Just one of those days I don't feel like doing shit. 
   Admittedly I'm struggling a bit today. I'm wanting a drink, but I'm fighting it. Guess when I'm alone and bored, feeling blah, just kinda hitting me today, but I'm fighting the urge. 
I'm taking meds to help with the urges, but today's just been hard. Tryna keep my mind off of it.
   Did check out one of those Zoom AA meetings my Dr suggested. I'm not much for group shit and sharing personal things, but she mentioned that I can enter the group anonymously and just listen without having to say anything and click the leave button at any time. So figured today since I'm struggling, what the hell, so I joined in and just listened on one. 
Not sure if it's my cup of tea. I related on some things, but seeing people cry and hearing some other things I just didn't relate to, just not sure it's for me. I don't like seeing people cry.
   I don't have friends to open up to, not trust people much. I've been screwed over too many times throughout the years by people, mostly family, but I have a hard time trusting after being lied to so many times and I just don't have time for that kind of bullshit in my life. My boyfriend is the only person I truly trust. I'm cool with that...
   But he likes his alone time and I respect that. Sometimes I do wish I had a friend to chill with to get my mind off things, but she lives in Mississippi.
   Kinda just feel drained today, just meh.
   And doesn't help my mind is full of thoughts rumbling like a thunderstorm. Things I miss doing, things I miss, people I used to work with, things that need to be done, things I wish I could do in helping others, stressed with my job, my children being too busy to visit or say, "hey, how ya doing?", feeling a bit bummed from that. My daughter dropping something off and not even coming in for a bit. Just feel like everyone only comes around either when they want something or they're bored or I'm a last resort or just obligation and it makes me feel shitty.

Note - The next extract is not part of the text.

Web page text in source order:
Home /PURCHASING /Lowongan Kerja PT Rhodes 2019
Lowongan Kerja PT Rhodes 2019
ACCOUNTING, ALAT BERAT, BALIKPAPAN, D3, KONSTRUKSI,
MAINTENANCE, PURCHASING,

  I know I'm loved, but I'm not feeling the love, if that makes sense...
   I miss the feeling of the people I love being happy to see me, seeing it in their faces, seeing it in their smiles. Haven't seen that in a while.
   Kinda makes me feel like I should back off, that maybe I'm smothering them without meaning to and I don't want anyone getting tired of me by text or in person. 

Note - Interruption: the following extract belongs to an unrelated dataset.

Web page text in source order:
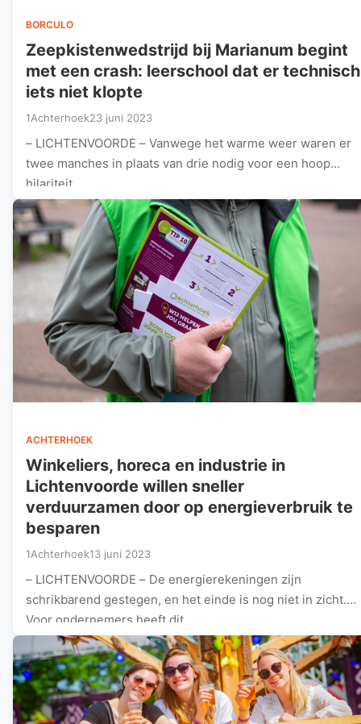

I just wanna feel that love and see that happiness in their faces again.
Makes me feel good when I see that, makes me feel wanted, loved, embraced, etc.. 
   I miss that...
But I also understand the world puts its weight and stress on everyone too...
   I'm in my head today. Probably overthinking, just in my feels. I have my day's like everyone. 🤷‍♀️.

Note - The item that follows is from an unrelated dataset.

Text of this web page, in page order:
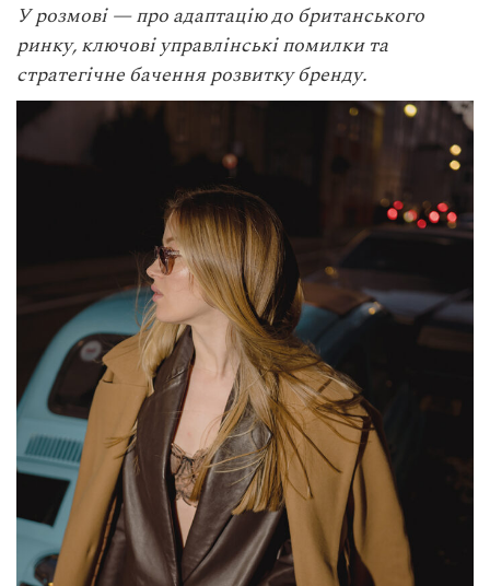
У розмові — про адаптацію до британського
ринку, ключові управлінські помилки та
стратегічне бачення розвитку бренду.

   I'm struggling today, but I'm fighting it. I'll get through today because I don't wanna slip back to drinking again. I don't want that fog or shit feeling. And I'm not giving myself that excuse that it'll just be for today or just a little bit, naw, it never turns out that way.
   Think I'm gonna shutup for now, take a shower and try to eat something. Haven't really been hungry, but gotta eat something.